Piva iniciou a sua atuação no meio literário no ano de 1961, com a publicação de seus primeiros poemas, e atuou até 2010, ano de seu falecimento. 

Piva foi um autor místico da geração surrealista, onde vivenciou e produziu poesias experimentais. Segundo Alcir Pécora, organizador dos volumes das obras completas publicadas pela Editora Globo, podemos dividir a obra de Piva em seus “surtos” poéticos, ou blocos. Onde no primeiro volume podemos ver Piva sob um viés da geração beat, num segundo volume vê se sob um viés com traços psicodélicos e experimentais, e no último bloco vê se Piva num surto místico e visionário. Além de sua poesia ter uma forte presença de um erotismo violento e do homoerotismo. 

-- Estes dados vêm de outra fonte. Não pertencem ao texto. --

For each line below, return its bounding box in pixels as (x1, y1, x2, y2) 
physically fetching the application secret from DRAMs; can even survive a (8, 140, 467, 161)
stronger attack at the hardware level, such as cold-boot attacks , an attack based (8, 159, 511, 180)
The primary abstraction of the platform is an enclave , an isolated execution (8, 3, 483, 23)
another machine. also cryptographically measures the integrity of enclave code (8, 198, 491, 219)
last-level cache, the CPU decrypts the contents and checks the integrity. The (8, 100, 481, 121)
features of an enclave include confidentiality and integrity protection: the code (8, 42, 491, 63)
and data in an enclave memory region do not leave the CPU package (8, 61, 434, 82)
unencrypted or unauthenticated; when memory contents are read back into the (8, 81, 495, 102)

"Pornosamba para o Marquês de Sade" 


Esta homenagem coincide com a deterioração da 
Bastilha Sul-Americana minada pela crise de corações 
& balangandãs econômicos onde se mata de tédio o 
poeta & de fome o camponês & sobre os pés femininos 
se calça a bota de chumbo de várias cores gamadas 
com Hitlers de plantão em cada esquina recoberta de 
saúvas & amores escancarados como túmulos onde tuas 
coxas Marquês, servem de amparo delicado para o 
garoto que chupa teu pau enquanto uma mulher ruiva 
te cavalga Assim, anotemos o nome da 
vítima-orgasmos-blasfêmia antes que as araras entrem 
na orgia com seus estimulantes bicos recurvos & um 
estratagema de cipós afague os sóis da desolação 
quotidiana em nível de Paraíso A noite é nossa Cidadão 
Marquês, com esporas de gelatina e pastéis de esperma 
& vinhos raros onde saberemos localizar o tremor a 
sarabanda de cometas o suspiro da carne. 

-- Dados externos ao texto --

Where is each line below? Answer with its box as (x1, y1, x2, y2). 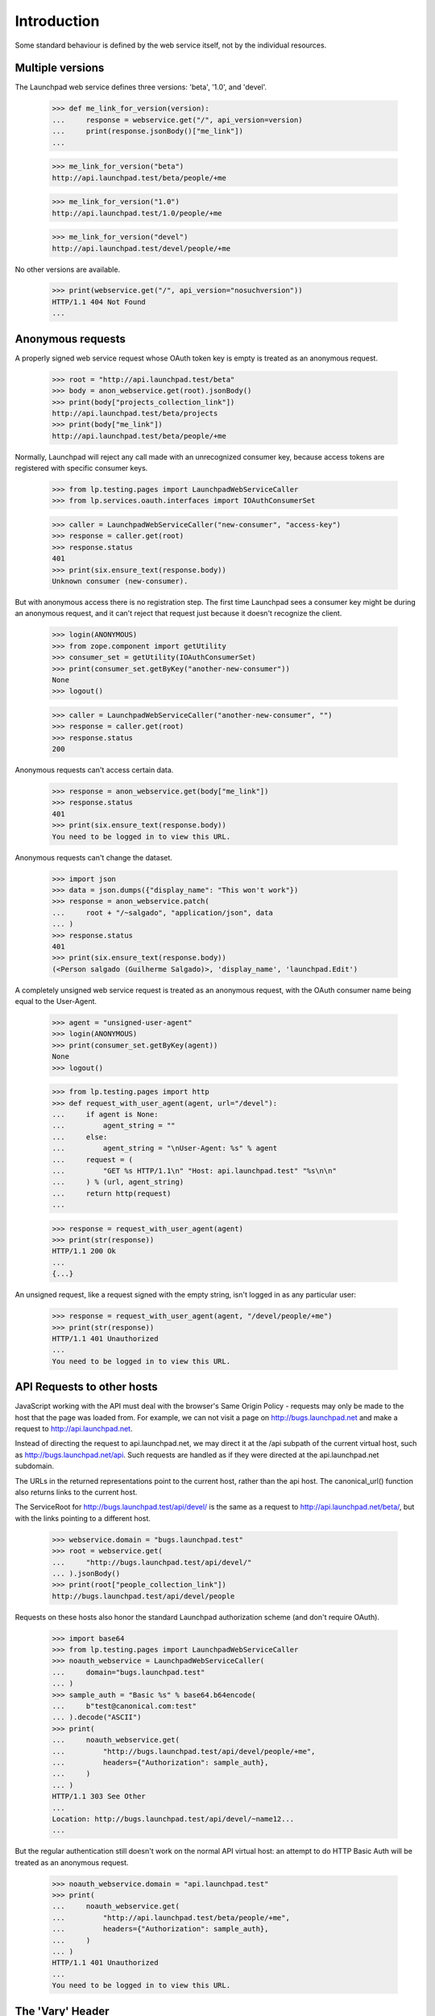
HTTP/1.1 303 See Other (52, 1792, 147, 1801)
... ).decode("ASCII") (52, 1713, 142, 1722)
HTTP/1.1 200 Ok (52, 1247, 117, 1256)
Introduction (14, 12, 100, 30)
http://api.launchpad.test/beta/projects (52, 408, 218, 418)
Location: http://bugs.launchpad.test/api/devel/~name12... (52, 1814, 295, 1823)
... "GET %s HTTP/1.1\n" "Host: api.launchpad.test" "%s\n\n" (52, 1166, 338, 1175)
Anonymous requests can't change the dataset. (14, 852, 173, 862)

Poema de Roberto Piva, presente em seu livro Coxas (1979) 




"Homenagem ao Marquês de Sade" 


O Marquês de Sade vai serpenteando menstruado por 
máquinas & outras vísceras 
imperador sobre-humano pedalando a Ursa maior no 
tórax do Oceano 
onde o crocodilo vira o pescoço & acorda a flor louca 
cruzando a mente num suspiro 
é aéreo o intestino acústico onde ele deita com o vasto 
peixe da tristeza violentando os muros de sacarina 
ele se ajoelha na laje cor do Tempo com o grito das 
Minervas em seus olhos 
o grande cu de fogo de artifício incha este espelho de 
adolescentes com uma duna em cada mão 
as feridas vegetais libertam os rochedos de carne 
empilhadas na Catástrofe 
um menino que passava comprimiu o dorso descabelado 
da mãe uivando na janela 
a fragata engraxada nos caminhos da sobrancelha 
calcina 
o chicote de ar do Marquês de Sade 
no queixo das chaminés 
falta ao mundo uma partitura ardente como o hímen 
dos pesadelos 
os edifícios crescem para que eu possa praticar amor 
nos pavimentos 
o Marquês de Sade pôs fogo nos ossos dos pianistas que 
rachavam como batatas 
ele avançava com tesouras afiadas tomando as nuvens de 
assalto 
ele sopra um planador na direção de um corvo agonizante 
ele dilacera & me protege contra o surdo século de 
quedas abstratas


Poema de Roberto Piva, presente em seu livro Piazzas (1964)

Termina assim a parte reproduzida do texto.